BEGIN Supplied records

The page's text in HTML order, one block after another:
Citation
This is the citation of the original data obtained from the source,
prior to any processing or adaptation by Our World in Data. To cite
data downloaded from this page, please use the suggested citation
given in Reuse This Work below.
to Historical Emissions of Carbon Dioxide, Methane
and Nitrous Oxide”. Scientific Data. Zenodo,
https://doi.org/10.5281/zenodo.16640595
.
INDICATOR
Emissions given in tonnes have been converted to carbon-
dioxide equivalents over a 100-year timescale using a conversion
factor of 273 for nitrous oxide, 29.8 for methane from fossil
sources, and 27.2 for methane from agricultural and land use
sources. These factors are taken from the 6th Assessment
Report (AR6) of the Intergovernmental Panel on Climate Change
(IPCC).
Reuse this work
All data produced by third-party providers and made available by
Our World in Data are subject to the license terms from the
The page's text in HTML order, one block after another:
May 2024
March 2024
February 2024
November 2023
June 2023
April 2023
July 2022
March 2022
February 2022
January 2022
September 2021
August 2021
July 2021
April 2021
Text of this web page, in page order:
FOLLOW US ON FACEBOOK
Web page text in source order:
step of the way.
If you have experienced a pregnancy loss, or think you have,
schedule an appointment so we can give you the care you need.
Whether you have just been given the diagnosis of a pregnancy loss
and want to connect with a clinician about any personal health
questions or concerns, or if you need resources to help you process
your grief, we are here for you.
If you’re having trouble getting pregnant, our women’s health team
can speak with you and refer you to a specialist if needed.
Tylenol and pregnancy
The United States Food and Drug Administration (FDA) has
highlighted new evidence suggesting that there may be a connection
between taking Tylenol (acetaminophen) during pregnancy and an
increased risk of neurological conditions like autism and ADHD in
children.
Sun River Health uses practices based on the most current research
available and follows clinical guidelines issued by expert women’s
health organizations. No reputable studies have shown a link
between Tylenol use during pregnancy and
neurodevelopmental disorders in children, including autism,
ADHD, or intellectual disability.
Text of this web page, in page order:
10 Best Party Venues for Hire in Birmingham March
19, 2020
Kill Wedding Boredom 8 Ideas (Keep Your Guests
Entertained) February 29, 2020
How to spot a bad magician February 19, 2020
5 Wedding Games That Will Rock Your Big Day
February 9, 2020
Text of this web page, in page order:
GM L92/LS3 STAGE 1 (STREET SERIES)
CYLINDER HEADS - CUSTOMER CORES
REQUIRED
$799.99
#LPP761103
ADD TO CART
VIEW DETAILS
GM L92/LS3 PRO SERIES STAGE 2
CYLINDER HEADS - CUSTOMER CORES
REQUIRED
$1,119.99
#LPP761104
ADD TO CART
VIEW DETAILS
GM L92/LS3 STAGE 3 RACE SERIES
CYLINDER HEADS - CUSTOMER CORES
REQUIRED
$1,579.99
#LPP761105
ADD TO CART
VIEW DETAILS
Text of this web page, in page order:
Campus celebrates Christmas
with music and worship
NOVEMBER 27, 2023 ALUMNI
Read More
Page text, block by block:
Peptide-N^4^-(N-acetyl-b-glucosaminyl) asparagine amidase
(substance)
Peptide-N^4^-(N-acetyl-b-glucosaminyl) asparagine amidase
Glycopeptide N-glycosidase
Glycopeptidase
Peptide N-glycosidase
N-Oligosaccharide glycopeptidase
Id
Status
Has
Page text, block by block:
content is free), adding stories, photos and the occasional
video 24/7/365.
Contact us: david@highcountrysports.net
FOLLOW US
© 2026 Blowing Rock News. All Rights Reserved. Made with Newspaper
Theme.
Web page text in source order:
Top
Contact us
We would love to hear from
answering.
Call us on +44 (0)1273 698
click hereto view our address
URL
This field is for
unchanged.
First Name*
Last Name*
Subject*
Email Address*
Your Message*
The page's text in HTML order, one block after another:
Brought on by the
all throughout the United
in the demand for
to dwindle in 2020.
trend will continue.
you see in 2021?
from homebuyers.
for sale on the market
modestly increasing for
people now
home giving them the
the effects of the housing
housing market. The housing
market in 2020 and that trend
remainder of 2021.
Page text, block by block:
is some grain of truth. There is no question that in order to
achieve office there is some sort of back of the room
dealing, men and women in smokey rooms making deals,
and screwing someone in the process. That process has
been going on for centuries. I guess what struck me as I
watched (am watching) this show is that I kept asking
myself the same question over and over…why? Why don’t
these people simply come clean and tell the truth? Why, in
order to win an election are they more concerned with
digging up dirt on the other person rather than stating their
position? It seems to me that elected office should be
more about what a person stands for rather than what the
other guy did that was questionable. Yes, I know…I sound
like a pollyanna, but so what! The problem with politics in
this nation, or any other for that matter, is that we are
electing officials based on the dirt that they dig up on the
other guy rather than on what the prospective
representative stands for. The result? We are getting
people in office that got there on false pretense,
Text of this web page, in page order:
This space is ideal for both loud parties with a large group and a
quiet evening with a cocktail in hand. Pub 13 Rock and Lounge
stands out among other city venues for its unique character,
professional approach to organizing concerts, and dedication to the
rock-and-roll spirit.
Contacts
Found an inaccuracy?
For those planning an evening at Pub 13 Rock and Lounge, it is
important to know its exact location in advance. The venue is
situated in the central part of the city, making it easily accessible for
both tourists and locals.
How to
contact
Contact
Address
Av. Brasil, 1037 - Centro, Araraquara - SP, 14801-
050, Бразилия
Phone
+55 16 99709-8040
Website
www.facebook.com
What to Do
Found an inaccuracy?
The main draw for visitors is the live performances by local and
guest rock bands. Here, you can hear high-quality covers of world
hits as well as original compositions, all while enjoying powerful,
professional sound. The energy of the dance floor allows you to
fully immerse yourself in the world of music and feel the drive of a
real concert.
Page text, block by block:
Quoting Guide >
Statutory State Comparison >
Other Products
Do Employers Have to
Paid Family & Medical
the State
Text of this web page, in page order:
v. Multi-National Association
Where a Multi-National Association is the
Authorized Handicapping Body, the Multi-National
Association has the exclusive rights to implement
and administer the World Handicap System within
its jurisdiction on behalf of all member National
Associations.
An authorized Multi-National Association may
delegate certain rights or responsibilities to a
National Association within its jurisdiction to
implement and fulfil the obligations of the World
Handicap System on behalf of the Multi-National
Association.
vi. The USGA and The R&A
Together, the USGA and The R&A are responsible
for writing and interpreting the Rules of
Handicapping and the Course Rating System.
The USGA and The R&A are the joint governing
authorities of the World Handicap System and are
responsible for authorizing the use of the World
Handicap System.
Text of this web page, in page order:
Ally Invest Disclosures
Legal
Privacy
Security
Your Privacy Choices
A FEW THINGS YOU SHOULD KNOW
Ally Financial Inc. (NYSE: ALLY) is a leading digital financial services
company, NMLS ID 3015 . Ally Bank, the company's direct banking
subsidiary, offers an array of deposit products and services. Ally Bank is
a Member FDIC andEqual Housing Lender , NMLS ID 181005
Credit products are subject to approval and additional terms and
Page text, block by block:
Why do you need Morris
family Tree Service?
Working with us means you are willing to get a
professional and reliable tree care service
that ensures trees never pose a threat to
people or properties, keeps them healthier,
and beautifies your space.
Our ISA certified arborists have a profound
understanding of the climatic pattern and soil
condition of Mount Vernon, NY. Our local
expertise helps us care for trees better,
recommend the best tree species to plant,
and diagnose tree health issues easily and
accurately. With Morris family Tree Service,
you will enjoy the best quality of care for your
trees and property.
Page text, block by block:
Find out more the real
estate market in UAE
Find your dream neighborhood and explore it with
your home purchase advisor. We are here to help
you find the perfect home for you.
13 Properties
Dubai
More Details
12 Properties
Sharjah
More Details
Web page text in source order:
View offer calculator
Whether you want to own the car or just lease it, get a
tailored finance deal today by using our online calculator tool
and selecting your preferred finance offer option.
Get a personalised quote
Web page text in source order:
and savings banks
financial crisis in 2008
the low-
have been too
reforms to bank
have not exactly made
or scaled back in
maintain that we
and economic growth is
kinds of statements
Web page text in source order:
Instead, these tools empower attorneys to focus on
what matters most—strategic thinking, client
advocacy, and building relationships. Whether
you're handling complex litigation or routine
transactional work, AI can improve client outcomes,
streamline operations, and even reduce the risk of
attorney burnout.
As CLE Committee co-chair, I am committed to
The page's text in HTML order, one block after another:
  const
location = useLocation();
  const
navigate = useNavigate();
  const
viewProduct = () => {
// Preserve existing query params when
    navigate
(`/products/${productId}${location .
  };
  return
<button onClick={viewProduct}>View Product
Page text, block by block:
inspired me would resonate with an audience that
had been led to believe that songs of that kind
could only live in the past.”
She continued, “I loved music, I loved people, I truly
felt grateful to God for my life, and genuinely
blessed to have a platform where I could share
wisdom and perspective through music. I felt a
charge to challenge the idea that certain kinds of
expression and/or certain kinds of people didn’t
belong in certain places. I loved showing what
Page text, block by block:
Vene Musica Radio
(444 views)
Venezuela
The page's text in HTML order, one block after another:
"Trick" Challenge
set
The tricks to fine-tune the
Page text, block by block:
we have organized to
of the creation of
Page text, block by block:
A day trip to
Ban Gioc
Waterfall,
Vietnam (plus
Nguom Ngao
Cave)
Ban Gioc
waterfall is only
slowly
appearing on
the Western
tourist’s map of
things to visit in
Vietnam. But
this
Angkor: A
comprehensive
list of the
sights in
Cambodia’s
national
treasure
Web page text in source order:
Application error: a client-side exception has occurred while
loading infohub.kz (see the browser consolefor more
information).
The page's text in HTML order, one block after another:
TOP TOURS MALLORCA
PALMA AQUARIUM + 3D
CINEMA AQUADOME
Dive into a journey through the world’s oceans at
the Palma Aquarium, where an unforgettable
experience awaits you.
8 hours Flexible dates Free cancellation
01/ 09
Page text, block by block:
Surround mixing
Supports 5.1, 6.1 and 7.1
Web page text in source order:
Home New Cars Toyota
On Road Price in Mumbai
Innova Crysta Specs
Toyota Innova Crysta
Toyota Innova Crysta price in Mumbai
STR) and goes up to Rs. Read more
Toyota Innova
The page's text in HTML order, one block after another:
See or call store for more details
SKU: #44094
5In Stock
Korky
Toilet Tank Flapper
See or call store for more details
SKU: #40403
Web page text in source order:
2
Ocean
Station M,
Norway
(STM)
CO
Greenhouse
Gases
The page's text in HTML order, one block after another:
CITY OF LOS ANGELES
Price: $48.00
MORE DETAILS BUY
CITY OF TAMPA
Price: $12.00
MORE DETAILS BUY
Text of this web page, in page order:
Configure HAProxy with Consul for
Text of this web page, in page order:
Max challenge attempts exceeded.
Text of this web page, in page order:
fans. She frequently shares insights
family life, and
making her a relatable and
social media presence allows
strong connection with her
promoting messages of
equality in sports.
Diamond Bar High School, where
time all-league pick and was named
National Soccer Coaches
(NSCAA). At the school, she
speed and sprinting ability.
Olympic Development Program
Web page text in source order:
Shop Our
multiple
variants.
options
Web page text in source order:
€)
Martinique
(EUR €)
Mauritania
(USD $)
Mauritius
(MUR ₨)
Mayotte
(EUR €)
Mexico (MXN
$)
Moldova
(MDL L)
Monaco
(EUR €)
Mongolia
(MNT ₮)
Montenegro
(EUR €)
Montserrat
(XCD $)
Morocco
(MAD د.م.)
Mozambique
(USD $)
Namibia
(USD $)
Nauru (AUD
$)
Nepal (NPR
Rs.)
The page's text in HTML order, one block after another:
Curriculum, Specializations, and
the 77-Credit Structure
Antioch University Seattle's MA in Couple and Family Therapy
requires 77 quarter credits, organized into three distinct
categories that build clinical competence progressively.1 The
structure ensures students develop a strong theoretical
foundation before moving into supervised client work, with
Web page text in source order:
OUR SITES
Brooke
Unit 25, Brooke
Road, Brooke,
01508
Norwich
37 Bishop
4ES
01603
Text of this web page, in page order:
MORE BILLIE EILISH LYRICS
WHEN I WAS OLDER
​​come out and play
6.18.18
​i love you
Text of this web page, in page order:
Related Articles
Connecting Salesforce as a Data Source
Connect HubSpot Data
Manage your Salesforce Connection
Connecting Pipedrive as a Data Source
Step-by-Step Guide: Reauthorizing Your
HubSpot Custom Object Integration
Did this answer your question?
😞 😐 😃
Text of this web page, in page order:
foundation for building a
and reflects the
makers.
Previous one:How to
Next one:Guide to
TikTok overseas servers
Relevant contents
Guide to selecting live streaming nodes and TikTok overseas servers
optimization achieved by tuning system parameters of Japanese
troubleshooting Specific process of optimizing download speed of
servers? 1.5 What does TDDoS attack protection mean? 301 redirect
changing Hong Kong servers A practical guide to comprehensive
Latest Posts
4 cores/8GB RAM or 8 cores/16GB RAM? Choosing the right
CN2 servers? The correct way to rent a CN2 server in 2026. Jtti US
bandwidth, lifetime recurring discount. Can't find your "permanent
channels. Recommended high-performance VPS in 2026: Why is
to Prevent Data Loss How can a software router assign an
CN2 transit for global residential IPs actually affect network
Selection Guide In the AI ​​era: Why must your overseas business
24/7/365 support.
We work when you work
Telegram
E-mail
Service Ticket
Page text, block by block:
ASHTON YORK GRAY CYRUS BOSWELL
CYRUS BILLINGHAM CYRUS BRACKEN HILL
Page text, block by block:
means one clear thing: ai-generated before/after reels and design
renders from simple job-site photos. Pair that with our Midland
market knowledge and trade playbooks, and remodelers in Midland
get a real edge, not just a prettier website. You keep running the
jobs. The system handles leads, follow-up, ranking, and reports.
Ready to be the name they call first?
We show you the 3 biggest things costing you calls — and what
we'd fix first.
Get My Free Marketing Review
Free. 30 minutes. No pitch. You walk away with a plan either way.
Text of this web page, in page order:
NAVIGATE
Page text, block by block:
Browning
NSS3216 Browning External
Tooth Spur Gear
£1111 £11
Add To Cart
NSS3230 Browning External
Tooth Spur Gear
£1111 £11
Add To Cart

END Supplied records

Please return only the lines above, starting at the line that has "with music and worship" and ending at the line that has "This field is for", keeping both and leaving each one unchanged.

◆ Exercise output ◆
with music and worship
NOVEMBER 27, 2023 ALUMNI
Read More
Page text, block by block:
Peptide-N^4^-(N-acetyl-b-glucosaminyl) asparagine amidase
(substance)
Peptide-N^4^-(N-acetyl-b-glucosaminyl) asparagine amidase
Glycopeptide N-glycosidase
Glycopeptidase
Peptide N-glycosidase
N-Oligosaccharide glycopeptidase
Id
Status
Has
Page text, block by block:
content is free), adding stories, photos and the occasional
video 24/7/365.
Contact us: david@highcountrysports.net
FOLLOW US
© 2026 Blowing Rock News. All Rights Reserved. Made with Newspaper
Theme.
Web page text in source order:
Top
Contact us
We would love to hear from
answering.
Call us on +44 (0)1273 698
click hereto view our address
URL
This field is for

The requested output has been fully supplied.